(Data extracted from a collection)
-- Opening Marker --

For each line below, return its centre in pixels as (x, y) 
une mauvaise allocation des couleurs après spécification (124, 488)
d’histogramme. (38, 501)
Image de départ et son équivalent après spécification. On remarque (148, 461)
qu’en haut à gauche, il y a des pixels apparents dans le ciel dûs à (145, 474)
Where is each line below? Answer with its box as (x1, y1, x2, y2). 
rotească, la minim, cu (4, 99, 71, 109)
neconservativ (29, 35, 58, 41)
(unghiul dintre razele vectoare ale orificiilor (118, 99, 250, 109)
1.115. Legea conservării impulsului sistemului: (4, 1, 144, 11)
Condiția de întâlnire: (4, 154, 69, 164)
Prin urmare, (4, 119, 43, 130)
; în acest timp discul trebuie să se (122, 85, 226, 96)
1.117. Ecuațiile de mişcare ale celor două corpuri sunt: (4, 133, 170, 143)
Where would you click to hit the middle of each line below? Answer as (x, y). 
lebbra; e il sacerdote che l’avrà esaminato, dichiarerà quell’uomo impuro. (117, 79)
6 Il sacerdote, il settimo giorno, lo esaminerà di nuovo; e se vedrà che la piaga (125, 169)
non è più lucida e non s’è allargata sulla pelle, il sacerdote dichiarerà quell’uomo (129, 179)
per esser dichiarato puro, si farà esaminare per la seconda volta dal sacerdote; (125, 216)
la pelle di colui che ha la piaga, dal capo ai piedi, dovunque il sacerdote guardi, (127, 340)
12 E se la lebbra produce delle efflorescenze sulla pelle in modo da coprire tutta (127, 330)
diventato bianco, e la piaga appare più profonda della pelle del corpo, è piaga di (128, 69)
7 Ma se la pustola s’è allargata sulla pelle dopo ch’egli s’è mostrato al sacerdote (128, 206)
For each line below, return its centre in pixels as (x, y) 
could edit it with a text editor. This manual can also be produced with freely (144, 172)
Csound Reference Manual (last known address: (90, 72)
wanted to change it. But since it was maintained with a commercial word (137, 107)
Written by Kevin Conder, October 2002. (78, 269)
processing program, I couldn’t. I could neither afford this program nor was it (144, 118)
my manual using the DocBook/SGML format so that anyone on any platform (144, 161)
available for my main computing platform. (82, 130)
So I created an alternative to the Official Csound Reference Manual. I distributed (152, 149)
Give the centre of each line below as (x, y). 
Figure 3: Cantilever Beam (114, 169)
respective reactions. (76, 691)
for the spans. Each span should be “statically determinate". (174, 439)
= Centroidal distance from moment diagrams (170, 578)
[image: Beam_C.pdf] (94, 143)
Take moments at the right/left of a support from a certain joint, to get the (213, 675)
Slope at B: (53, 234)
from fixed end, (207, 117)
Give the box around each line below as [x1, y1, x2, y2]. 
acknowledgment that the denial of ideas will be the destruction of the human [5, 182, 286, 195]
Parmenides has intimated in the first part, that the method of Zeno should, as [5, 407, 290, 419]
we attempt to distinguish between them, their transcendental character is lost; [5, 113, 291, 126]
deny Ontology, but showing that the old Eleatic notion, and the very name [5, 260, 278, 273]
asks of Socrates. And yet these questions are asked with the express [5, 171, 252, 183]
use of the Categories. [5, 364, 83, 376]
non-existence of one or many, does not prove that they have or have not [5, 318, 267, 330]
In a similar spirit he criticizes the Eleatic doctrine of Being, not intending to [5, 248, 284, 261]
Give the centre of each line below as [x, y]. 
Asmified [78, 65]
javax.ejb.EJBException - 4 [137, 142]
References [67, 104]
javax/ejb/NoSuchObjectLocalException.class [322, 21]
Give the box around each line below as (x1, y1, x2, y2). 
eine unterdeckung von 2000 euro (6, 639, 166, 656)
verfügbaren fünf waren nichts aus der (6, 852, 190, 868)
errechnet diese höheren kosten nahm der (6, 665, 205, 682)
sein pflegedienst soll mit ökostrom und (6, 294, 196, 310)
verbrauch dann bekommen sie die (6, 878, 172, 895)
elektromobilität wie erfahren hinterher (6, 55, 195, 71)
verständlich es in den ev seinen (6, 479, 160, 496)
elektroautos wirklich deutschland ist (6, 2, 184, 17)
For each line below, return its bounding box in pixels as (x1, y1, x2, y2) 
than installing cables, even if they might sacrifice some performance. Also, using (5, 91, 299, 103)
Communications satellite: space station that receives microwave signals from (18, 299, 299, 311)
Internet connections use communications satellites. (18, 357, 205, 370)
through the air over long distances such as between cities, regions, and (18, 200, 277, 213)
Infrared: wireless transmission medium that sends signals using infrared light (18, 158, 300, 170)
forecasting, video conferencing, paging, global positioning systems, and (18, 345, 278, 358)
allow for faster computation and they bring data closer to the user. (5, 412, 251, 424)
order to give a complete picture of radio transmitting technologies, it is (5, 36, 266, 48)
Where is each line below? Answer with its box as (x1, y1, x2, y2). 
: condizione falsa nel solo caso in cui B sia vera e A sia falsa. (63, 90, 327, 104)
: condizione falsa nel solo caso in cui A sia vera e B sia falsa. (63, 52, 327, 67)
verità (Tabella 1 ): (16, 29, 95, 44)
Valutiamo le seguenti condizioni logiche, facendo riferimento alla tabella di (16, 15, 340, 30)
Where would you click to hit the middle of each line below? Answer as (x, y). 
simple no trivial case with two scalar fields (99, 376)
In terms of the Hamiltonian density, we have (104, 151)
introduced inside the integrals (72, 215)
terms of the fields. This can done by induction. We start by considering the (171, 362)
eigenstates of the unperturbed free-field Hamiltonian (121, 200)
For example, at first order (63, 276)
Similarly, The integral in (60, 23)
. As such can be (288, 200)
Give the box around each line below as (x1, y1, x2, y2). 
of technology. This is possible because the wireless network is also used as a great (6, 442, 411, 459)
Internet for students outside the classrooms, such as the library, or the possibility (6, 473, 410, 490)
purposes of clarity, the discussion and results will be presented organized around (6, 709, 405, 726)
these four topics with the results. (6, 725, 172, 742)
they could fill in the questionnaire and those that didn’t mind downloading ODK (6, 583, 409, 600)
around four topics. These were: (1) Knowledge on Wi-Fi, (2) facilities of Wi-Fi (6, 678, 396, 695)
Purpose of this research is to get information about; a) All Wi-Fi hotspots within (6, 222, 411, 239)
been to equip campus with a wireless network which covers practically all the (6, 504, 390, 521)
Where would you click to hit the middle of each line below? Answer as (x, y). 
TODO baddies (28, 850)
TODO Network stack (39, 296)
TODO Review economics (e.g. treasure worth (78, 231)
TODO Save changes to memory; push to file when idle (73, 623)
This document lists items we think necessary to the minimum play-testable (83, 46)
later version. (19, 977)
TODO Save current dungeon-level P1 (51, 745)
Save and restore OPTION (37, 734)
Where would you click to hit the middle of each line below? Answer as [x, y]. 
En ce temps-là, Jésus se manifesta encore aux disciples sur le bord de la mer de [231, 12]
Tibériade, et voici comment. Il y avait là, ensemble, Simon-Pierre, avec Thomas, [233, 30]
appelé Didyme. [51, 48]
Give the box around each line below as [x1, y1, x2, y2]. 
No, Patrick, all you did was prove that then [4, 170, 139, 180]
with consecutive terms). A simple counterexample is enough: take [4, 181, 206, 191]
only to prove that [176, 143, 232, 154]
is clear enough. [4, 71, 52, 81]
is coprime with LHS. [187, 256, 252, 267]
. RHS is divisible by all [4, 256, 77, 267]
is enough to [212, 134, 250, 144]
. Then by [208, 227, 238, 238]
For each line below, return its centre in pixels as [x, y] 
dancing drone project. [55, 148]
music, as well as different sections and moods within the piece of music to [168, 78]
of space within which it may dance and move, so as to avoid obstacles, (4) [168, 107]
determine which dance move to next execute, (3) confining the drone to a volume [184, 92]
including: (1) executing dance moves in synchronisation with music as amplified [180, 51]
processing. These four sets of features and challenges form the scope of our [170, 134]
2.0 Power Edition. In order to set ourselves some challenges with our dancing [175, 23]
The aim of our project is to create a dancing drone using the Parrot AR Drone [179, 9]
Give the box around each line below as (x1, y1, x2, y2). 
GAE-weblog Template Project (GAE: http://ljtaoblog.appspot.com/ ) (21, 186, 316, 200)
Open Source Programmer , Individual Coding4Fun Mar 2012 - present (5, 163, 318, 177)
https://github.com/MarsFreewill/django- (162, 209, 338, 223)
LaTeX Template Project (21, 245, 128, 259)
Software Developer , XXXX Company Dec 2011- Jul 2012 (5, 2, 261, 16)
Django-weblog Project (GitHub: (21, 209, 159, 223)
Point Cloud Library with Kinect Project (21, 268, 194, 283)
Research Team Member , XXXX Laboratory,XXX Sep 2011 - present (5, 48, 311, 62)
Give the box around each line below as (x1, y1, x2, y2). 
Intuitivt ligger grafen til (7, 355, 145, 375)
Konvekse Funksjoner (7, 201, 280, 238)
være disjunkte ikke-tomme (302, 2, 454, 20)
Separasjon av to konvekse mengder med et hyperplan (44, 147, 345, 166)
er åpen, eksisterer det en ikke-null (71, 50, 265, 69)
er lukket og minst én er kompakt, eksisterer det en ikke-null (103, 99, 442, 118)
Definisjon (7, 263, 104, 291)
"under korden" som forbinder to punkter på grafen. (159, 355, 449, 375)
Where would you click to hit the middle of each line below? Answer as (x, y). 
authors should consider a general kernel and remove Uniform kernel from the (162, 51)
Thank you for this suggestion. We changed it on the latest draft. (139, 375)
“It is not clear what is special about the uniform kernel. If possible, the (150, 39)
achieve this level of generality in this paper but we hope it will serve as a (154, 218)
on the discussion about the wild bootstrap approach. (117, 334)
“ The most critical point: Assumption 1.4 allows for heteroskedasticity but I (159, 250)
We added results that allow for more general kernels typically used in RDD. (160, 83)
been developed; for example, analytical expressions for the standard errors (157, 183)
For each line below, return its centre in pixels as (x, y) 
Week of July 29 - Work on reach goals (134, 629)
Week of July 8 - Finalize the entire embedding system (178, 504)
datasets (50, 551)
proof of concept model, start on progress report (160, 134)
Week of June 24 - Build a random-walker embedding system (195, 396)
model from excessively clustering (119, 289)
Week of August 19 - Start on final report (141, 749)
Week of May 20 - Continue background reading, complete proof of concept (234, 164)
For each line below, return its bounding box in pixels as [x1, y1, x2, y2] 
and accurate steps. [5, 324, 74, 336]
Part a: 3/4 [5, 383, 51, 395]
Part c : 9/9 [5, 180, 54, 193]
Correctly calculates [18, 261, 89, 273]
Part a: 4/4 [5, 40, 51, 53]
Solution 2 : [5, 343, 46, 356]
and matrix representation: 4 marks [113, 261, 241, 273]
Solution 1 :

-- Closing Marker --

### [Exercise prompt]
Pull every line containing the word "topics" out of the entries above.

### [Result for this task]
these four topics with the results. (6, 725, 172, 742)
around four topics. These were: (1) Knowledge on Wi-Fi, (2) facilities of Wi-Fi (6, 678, 396, 695)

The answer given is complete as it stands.